# How do you tell



## lil_b_girl_16 (May 28, 2006)

how can i tell if my boyfriend wants to break up hes been acting distant and ive talked to him and he said he cares about me so...?


----------



## bunni (May 28, 2006)

maybe there is something going on in his life, ask him if he is okay, perhaps he has some personal issues and that is showing up by him being distant.


----------



## KellyB (May 28, 2006)

Yes, I was going to say could there be anything outside of your relationship that is going on with him. How long have you been together?


----------



## Angie2006 (May 28, 2006)

It has been my experience that if you got that _feeling _that something's wrong...it usually is....women are good that way


----------



## lil_b_girl_16 (May 29, 2006)

weve been goin out for about 6-7 months kinda short but


----------



## Amandine (Jun 1, 2006)

Your best bet is to just lay it all out for him without sounding heavy or jumping to conclusions.

Sometimes I think my SO is distant, but he's really just busy with other things or overwhelmed with outside stuff. But I'm never sure until I call him and say, "Honey, we've been a little out of sorts and you seem distant. Is everything ok?" and let him know that you're looking for reassurance.


----------



## AnnaBelle (Jun 15, 2006)

I agree with Amandine!

My fiancee seems kinda distant at times, but it is usually because he is stressed out with school and work.


----------



## Aquilah (Jun 15, 2006)

I agree w/ everyone else... It could be something else outside of the relationship. Best of luck sweetie!


----------



## KimC2005 (Jun 15, 2006)

Definately talk to him. Don't jump to conclusions automatically. My boyfriend does this too sometimes and like other people have said he is usually just stressed with everything he has to do!


----------



## lolypop (Jun 17, 2006)

I agree with everone else too... talk to him.

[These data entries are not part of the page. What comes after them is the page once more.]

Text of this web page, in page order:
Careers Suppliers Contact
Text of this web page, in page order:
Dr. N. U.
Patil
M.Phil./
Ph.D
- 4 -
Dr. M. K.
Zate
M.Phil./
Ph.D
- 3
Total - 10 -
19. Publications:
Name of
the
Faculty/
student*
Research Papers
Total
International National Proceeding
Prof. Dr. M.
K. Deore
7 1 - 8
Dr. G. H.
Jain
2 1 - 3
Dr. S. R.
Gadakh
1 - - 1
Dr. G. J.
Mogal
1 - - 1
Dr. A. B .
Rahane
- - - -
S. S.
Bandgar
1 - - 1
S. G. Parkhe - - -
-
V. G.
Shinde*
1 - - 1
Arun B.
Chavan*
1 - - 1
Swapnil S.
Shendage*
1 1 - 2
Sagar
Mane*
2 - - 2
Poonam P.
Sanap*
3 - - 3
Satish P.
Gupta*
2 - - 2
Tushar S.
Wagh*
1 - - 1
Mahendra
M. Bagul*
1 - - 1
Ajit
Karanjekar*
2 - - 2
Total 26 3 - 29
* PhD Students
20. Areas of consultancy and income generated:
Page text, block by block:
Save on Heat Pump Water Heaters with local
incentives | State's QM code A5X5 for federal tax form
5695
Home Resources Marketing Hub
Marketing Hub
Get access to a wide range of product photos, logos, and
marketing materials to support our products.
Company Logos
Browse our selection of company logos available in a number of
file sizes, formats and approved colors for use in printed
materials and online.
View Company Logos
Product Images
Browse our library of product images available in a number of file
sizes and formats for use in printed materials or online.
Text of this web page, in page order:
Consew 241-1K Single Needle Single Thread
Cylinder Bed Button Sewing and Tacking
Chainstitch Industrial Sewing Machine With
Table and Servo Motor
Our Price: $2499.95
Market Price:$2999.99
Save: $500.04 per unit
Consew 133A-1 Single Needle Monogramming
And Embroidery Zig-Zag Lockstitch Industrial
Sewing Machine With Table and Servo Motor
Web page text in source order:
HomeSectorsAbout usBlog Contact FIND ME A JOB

Or you could buy a book called "He's Just Not That Into You" by Greg Behrendt, Liz Tuccillo.

That could help you with all your relationships. Just a thought


----------



## Kimberleylotr (Jul 12, 2006)

maybe right down all ur question and the things ur worrying about and then asking him clamly to talk and go trough it and talk to him u need good comincation in a relationship and unfortunatly i dont have that either right now.....


----------



## melpaganlibran (Jul 27, 2006)

everything goes in cycles. maybe he is having a hard time at home or trouble somewhere else and it don't have anything to do with you. Just try to chill and not read way too much into things unles something comes up that makes it obvious he won't wanna spend too much time with you anymore. trying to read between the lines helps but sometimes it hurts. men are different creatures, sometimes when they don't show much affection all it means is that they are very tired or stressed out. it doesn't have to mean anything about YOU it may be all him. Hope things go well hon!

peace and Blessings

mela


----------



## Annia (Jul 28, 2006)

You can tell by pretty much a change in routine. Or if he does something out of the ordinary.


----------



## salsabeela (May 11, 2007)

Just listen to your inner sense. They usually right.


----------



## Saje (May 11, 2007)

Listen to all these girls... they are right.

And if he still doesnt respond to you and you still get that feeling... you break up with him. If he puts up a fight... then he doesnt want to break up. If he agrees to it, then you guys are done and you broke up with him, not the other way around. If you cant salvage it, move on.

Sorry if that sounds crazy or something. I just dont like the idea of being dragged along for the ride.


----------



## Saja (May 11, 2007)

OLd Post!


----------



## Saje (May 11, 2007)

wow didnt notice! Man... I hate it when people bump up old threads!


----------